### Exercise instructions
Output every line below as it stands, dropping only the images.

### Data provided
^^^^^^^^^^^^^^^^

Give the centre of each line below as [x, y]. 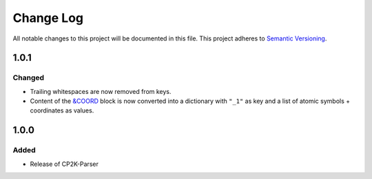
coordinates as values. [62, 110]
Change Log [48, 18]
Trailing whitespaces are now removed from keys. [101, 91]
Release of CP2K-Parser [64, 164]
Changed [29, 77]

^^^^^^^^^^^^^^^^

### Solution to the problem
Give the centre of each line below as [x, y]. 
coordinates as values. [62, 110]
Change Log [48, 18]
Trailing whitespaces are now removed from keys. [101, 91]
Release of CP2K-Parser [64, 164]
Changed [29, 77]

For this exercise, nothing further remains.